Вошь разбежалась по Москве как по столешнице. И это уж не вошь, а точнее - бомж. По улице бредет голодный прокопченный человек, полутруп, боязливо по-собачьи щерясь на людей, что шарахаются только от его вони. Ему некуда идти. Незачем жить. В этом человеке уничтожено то важное для нас всех, хоть это и дико может звучать, что искупляло зло - человеческая гордость.
Из всех, кто спускался в преисподнюю, только Горький вынес из нее этот ответ - лишенный напрочь религиозного пафоса, который и кажется чуть не самым фальшивым в русской действительности, почти погремушкой. Что человек звучит гордо, это было обсмеяно так, будто по всей России полвека только и делали, что провозили вымазанный дегтем голый блудливый лозунг на ослице.
Гордость прочно увязана и в современном сознании с мещанским понятием достатка - но то и есть гордость мещанская, достатком извращенная. А против простой мысли, что гордым может и должен быть последний человек в обществе и что именно это важно - как новый порог взгромоздился в сознании нашем и душе. Но на гордости русского человека и зиждилось все его же смирение. Не в покорности, как это понимают благостные попики, и не в рабстве, о чем твердят умствующие интеллигентики, а в гордости, в уважении себя и других. Они-то, Хитровка и хитровцы - это и есть тот народ и страна, что в поисках в них смысла и были уничтожены, которые потом только униженность свою избывали в жестокости, в произволе, в диктаторстве и в толпе.
Событие из современной жизни. Дело было прошедшей зимой в одной заурядной московской больнице. Привезли бомжиху, с узнаваемым возрастом, лет сорока. Была босая. Думаю, попасть в больницу надо было ей больше жизни. Таково было ее состояние - человека, который соскальзывает по смертному ледку. Вменялось ей врачами скорой обморожение конечностей, те сообщили еще, что бомжиха весь день ползала в скверике Киевского вокзала на карачках, не могла встать - люди это видели, подтверждали.
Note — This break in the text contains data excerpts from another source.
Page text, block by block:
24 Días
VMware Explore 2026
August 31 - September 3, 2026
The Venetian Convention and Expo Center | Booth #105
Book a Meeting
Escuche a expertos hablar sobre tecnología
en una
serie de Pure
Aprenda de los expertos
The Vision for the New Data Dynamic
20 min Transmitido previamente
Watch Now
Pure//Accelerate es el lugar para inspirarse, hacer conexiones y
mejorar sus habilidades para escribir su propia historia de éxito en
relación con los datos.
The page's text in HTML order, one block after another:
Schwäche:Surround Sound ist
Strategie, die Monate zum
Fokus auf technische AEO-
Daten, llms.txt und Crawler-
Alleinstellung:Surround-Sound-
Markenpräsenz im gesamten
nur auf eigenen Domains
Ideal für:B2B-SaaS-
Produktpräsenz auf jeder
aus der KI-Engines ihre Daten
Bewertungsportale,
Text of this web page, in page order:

Врачи же в больнице, как только уехала скорая, тут же бомжиху снарядили прочь. И так еще обставили, что оформили ее как отказчицу, что бывает, когда человек отказывается от госпитализации и решает болеть дома. И про нее говорить стали, что ли, играя: "Выводите ее, она не будет ложиться, она хочет домой". Ее сходу еще завезли на каталке в душевую, сразу на санобработку упрятали. Но когда решилось, что выставят прочь, то никто не захотел даже заглянуть в душевую, брезгуя даже ее и выставить.
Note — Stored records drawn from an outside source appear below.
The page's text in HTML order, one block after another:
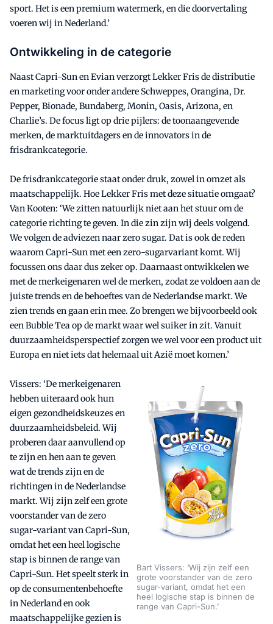
sport. Het is een premium watermerk, en die doorvertaling
voeren wij in Nederland.’
Ontwikkeling in de categorie
Naast Capri-Sun en Evian verzorgt Lekker Fris de distributie
en marketing voor onder andere Schweppes, Orangina, Dr.
Pepper, Bionade, Bundaberg, Monin, Oasis, Arizona, en
Charlie’s. De focus ligt op drie pijlers: de toonaangevende
merken, de marktuitdagers en de innovators in de
frisdrankcategorie.
De frisdrankcategorie staat onder druk, zowel in omzet als
maatschappelijk. Hoe Lekker Fris met deze situatie omgaat?
Van Kooten: ‘We zitten natuurlijk niet aan het stuur om de
categorie richting te geven. In die zin zijn wij deels volgend.
We volgen de adviezen naar zero sugar. Dat is ook de reden
waarom Capri-Sun met een zero-sugarvariant komt. Wij
focussen ons daar dus zeker op. Daarnaast ontwikkelen we
met de merkeigenaren wel de merken, zodat ze voldoen aan de
juiste trends en de behoeftes van de Nederlandse markt. We
zien trends en gaan erin mee. Zo brengen we bijvoorbeeld ook
een Bubble Tea op de markt waar wel suiker in zit. Vanuit
duurzaamheidsperspectief zorgen we wel voor een product uit
Europa en niet iets dat helemaal uit Azië moet komen.’
Bart Vissers: ‘Wij zijn zelf een
grote voorstander van de zero
sugar-variant, omdat het een
heel logische stap is binnen de
range van Capri-Sun.’
Vissers: ‘De merkeigenaren
hebben uiteraard ook hun
eigen gezondheidskeuzes en
duurzaamheidsbeleid. Wij
proberen daar aanvullend op
te zijn en hen aan te geven
wat de trends zijn en de
richtingen in de Nederlandse
markt. Wij zijn zelf een grote
voorstander van de zero
sugar-variant van Capri-Sun,
omdat het een heel logische
stap is binnen de range van
Capri-Sun. Het speelt sterk in
op de consumentenbehoefte
in Nederland en ook
maatschappelijke gezien is
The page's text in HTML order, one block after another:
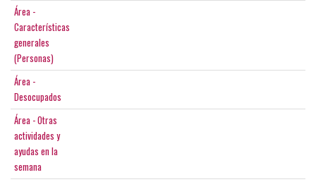
Área -
Características
generales
(Personas)
Área -
Desocupados
Área - Otras
actividades y
ayudas en la
semana
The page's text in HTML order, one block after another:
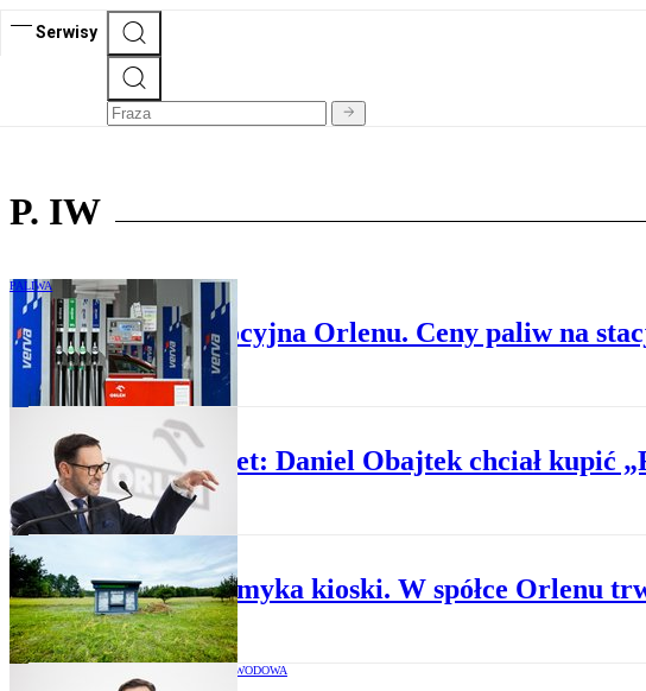
Serwisy
P. IW
PALIWA
Nowa akcja promocyjna Orlenu. Ceny paliw na
Radio Zet: Daniel Obajtek chciał kupić
Ruch zamyka kioski. W spółce Orlenu
ENERGETYKA ZAWODOWA
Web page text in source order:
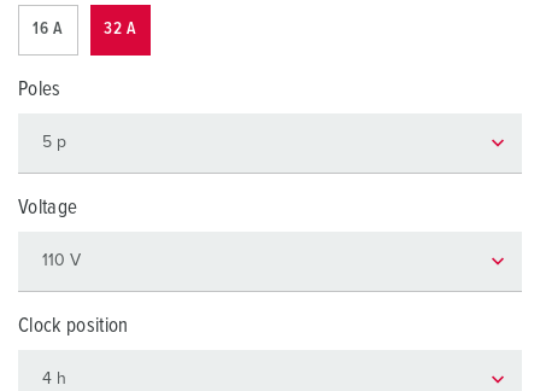
16 A 32 A
Poles
Voltage
Clock position
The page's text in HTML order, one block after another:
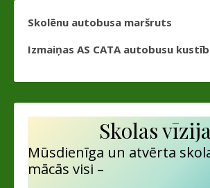
Skolēnu autobusa maršruts
Izmaiņas AS CATA autobusu
Skolas
Mūsdienīga un atvērta
mācās visi –
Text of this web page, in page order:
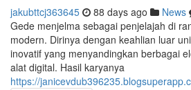
jakubttcj363645 88 days ago News
Gede menjelma sebagai penjelajah di
modern. Dirinya dengan keahlian luar
inovatif yang menyandingkan berbagai
alat digital. Hasil karyanya
https://
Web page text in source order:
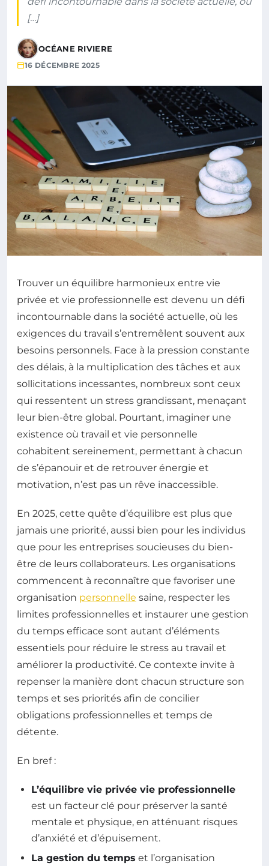
[…]
OCÉANE RIVIERE
16 DÉCEMBRE 2025
Trouver un équilibre harmonieux entre vie
privée et vie professionnelle est devenu un défi
incontournable dans la société actuelle, où les
exigences du travail s’entremêlent souvent aux
besoins personnels. Face à la pression constante
des délais, à la multiplication des tâches et aux
sollicitations incessantes, nombreux sont ceux
qui ressentent un stress grandissant, menaçant
leur bien-être global. Pourtant, imaginer une
existence où travail et vie personnelle
cohabitent sereinement, permettant à chacun
de s’épanouir et de retrouver énergie et
motivation, n’est pas un rêve inaccessible.
En 2025, cette quête d’équilibre est plus que
jamais une priorité, aussi bien pour les individus
que pour les entreprises soucieuses du bien-
être de leurs collaborateurs. Les organisations
commencent à reconnaître que favoriser une
organisation personnelle saine, respecter les
limites professionnelles et instaurer une gestion
du temps efficace sont autant d’éléments
essentiels pour réduire le stress au travail et
améliorer la productivité. Ce contexte invite à
repenser la manière dont chacun structure son
temps et ses priorités afin de concilier
obligations professionnelles et temps de
détente.
En bref :
L’équilibre vie privée vie professionnelle
est un facteur clé pour préserver la santé
mentale et physique, en atténuant risques
d’anxiété et d’épuisement.
La gestion du temps et l’organisation

Старшая медсестра только сказала, чтоб ей дали тряпок на обмотки для босых ног. Тряпок ей кинули, но и с охотой позабыли, что она есть. Расшевелились только тогда, когда обнаружилось, что бомжиха втихомолку, затягивая время, в душевой разделась и усилилась даже в коридоре приемного вонь. Тут стали суетиться, как ее скорей спровадить, и с порога душевой, заглядывая, стали ее пугать, чтобы одевалась и уходила прочь. И как же было ей страшно - очутиться наконец в тепле, понадеяться на помывку, на жрачку, на покой, но с порога уходить неизвестно куда, ведь тут не Киевский даже, а все одно что смертная пропасть - такая от вокзальной спасительной их норы даль. Тут уж не выживешь и одной ночи. Морозец и так был, а тут еще объявили по радио, что ночью будет минус тридцать. И в бесчувственном, полуживом, голодом мозгу явилась ей мысль вымочить свое тряпье. Понадеялась, что в сыром на мороз-то не выгонят. И когда застали ее за этой постирушкой, то обозлились вконец. Распахнули все окна в душевой, уже как бы выставив ее на мороз, выкуривая из душевой холодом.
Она еще цеплялась за туалет, что хочет по нужде - это их обреченная безысходная хитрость. Говорит, я же человек, куда же мне нужду справлять.